Extracted data entries
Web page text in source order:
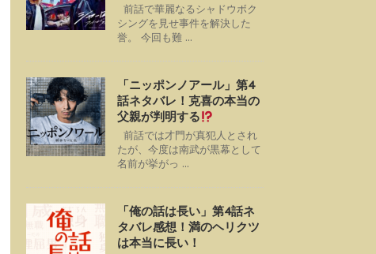
前話で華麗なるシャドウボク
シングを見せ事件を解決した
誉。 今回も難 ...
「ニッポンノアール」第4
話ネタバレ！克喜の本当の
父親が判明する
前話では才門が真犯人とされ
たが、今度は南武が黒幕として
名前が挙がっ ...
「俺の話は長い」第4話ネ
タバレ感想！満のヘリクツ
は本当に長い！
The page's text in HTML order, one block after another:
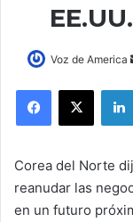
Voz de America
Corea del Norte
reanudar las
en un futuro
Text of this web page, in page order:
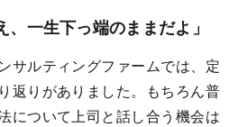
、一生下っ端のままだよ」
サルティングファームでは、定
返りがありました。もちろん普
について上司と話し合う機会は
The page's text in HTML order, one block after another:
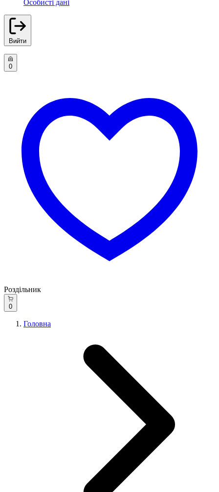
Особисті дані
Вийти
0
Роздільник
0
Головна
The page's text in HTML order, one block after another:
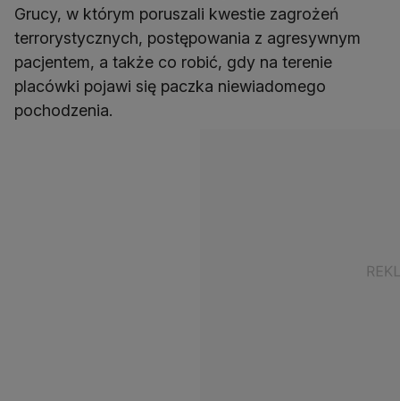
Grucy, w którym poruszali kwestie zagrożeń
terrorystycznych, postępowania z agresywnym
pacjentem, a także co robić, gdy na terenie
placówki pojawi się paczka niewiadomego
pochodzenia.
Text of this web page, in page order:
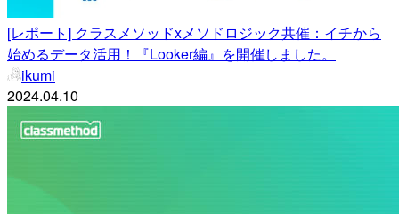
[レポート] クラスメソッドxメソドロジック共催：イチから
始めるデータ活用！『Looker編』を開催しました。
ikumi
2024.04.10
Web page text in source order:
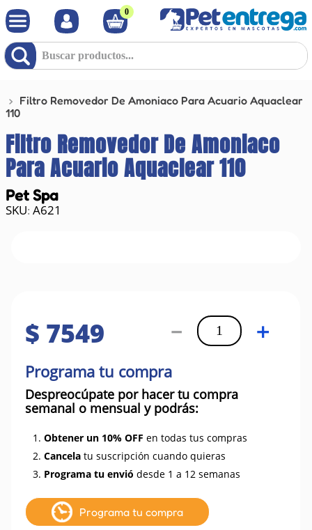
0
Buscar productos...
Filtro Removedor De Amoniaco Para Acuario Aquaclear
110
Filtro Removedor De Amoniaco
Para Acuario Aquaclear 110
Pet Spa
: A621
$ 7549 ＋
－
Programa tu compra
Despreocúpate por hacer tu compra
semanal o mensual y podrás:
1. Obtener un 10% OFF en todas tus compras
2. Cancela tu suscripción cuando quieras
3. Programa tu envió desde 1 a 12 semanas
Programa tu compra
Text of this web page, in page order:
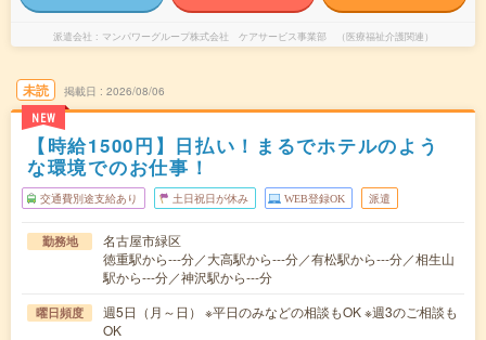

Your task: Copy the records exactly; no image should appear in the result.

Answer to this exercise:
Web page text in source order:
前話で華麗なるシャドウボク
シングを見せ事件を解決した
誉。 今回も難 ...
「ニッポンノアール」第4
話ネタバレ！克喜の本当の
父親が判明する
前話では才門が真犯人とされ
たが、今度は南武が黒幕として
名前が挙がっ ...
「俺の話は長い」第4話ネ
タバレ感想！満のヘリクツ
は本当に長い！
The page's text in HTML order, one block after another:
Voz de America
Corea del Norte
reanudar las
en un futuro
Text of this web page, in page order:
、一生下っ端のままだよ」
サルティングファームでは、定
返りがありました。もちろん普
について上司と話し合う機会は
The page's text in HTML order, one block after another:
Особисті дані
Вийти
0
Роздільник
0
Головна
The page's text in HTML order, one block after another:
Grucy, w którym poruszali kwestie zagrożeń
terrorystycznych, postępowania z agresywnym
pacjentem, a także co robić, gdy na terenie
placówki pojawi się paczka niewiadomego
pochodzenia.
Text of this web page, in page order:
[レポート] クラスメソッドxメソドロジック共催：イチから
始めるデータ活用！『Looker編』を開催しました。
ikumi
2024.04.10
Web page text in source order:
0
Buscar productos...
Filtro Removedor De Amoniaco Para Acuario Aquaclear
110
Filtro Removedor De Amoniaco
Para Acuario Aquaclear 110
Pet Spa
: A621
$ 7549 ＋
－
Programa tu compra
Despreocúpate por hacer tu compra
semanal o mensual y podrás:
1. Obtener un 10% OFF en todas tus compras
2. Cancela tu suscripción cuando quieras
3. Programa tu envió desde 1 a 12 semanas
Programa tu compra
Text of this web page, in page order:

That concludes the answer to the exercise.